Unnamed: 0_level_0,author,timestamp,additions,deletions,filename,message
sha,Unnamed: 1_level_1,Unnamed: 2_level_1,Unnamed: 3_level_1,Unnamed: 4_level_1,Unnamed: 5_level_1,Unnamed: 6_level_1
024811d252f8d8218e6795d46203cff25971bc19,Mic <misvy@vmware.com>,Thu Mar 14 18:04:36 2013 +0800,1,1,src/main/java/org/springframework/samples/petc...,simplifying access to Integer
0365d34d2977dd24ec0bb3e8b0edff5694908c80,Markus Harrer <feststelltaste@googlemail.com>,Mon Nov 12 10:28:34 2018 +0100,1,1,pom.xml,downgrade jqassistant due to weird error
0504ec9fe345d9d34b15c374333f709fb147e6d6,thinksh <thinkshihang@gmail.com>,Wed Feb 3 23:19:46 2016 -0500,1,1,src/main/resources/db/mysql/petclinic_db_setup...,Update petclinic_db_setup_mysql.txt Correct in...

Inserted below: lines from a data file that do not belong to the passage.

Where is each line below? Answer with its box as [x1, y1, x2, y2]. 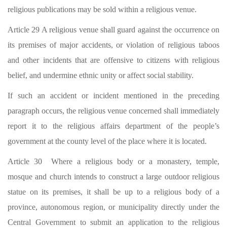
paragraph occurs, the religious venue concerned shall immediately [8, 106, 219, 115]
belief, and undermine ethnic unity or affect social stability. [8, 71, 194, 80]
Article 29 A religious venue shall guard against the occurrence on [8, 25, 219, 34]
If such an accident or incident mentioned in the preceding [8, 91, 219, 100]
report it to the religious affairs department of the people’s [8, 122, 219, 130]
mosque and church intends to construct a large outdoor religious [8, 172, 219, 181]
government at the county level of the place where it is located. [8, 137, 207, 145]
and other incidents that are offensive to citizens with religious [8, 56, 219, 64]
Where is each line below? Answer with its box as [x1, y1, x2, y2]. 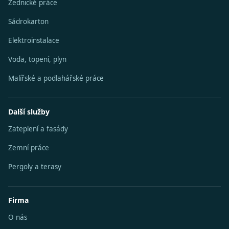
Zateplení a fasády [8, 124, 68, 133]
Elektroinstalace [8, 36, 59, 45]
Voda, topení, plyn [8, 55, 66, 64]
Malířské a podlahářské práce [8, 74, 104, 83]
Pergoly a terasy [8, 162, 61, 171]
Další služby [8, 107, 50, 117]
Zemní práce [8, 143, 49, 152]
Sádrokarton [8, 17, 49, 26]
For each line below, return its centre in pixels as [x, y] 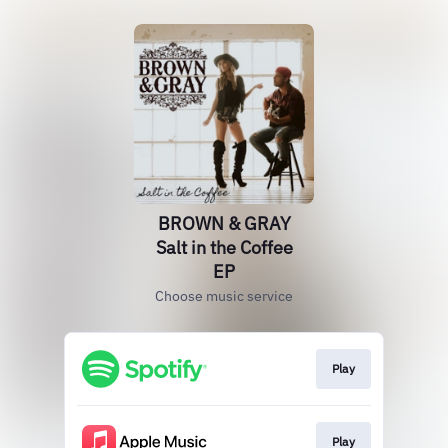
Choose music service [224, 296]
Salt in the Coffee [224, 247]
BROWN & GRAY [224, 223]
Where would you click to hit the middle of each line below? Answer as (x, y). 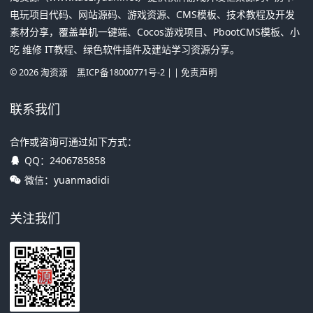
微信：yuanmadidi (67, 180)
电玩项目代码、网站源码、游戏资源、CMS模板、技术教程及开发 (152, 14)
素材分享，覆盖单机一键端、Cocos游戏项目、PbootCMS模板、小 (155, 31)
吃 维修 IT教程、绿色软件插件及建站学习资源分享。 (125, 49)
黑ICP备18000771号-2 (121, 72)
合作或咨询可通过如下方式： (73, 141)
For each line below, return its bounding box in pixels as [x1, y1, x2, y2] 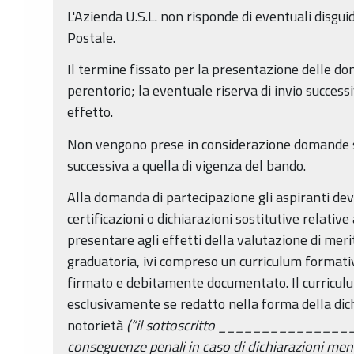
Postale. [67, 26, 115, 48]
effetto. [67, 101, 113, 123]
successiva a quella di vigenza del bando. [67, 154, 306, 176]
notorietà [67, 314, 126, 337]

053c84ecc95b246ef4a40fb3d4304e8908604af4,Mic <misvy@vmware.com>,Mon Feb 3 09:31:44 2014 +0800,1,1,pom.xml,migrated to Spring 4.0.1
057015c14cce4791ff309419de8a8bd6339fd6e7,Mic <misvy@vmware.com>,Fri Feb 15 15:31:04 2013 +0800,1,18,.springBeans,Spring MVC Test Framework and migration to Spr...


## Summary
In this notebook, I showed you how you can also work with non-tabular or semi-structured data with pandas. There are some edge cases in software analysis where you need this. I hope you saw that you can treat this but that this is also complicated. If you face semi-structured data I encourage you to ask for an alternative representation of data in a tabular style format to avoid this kind of complicated work!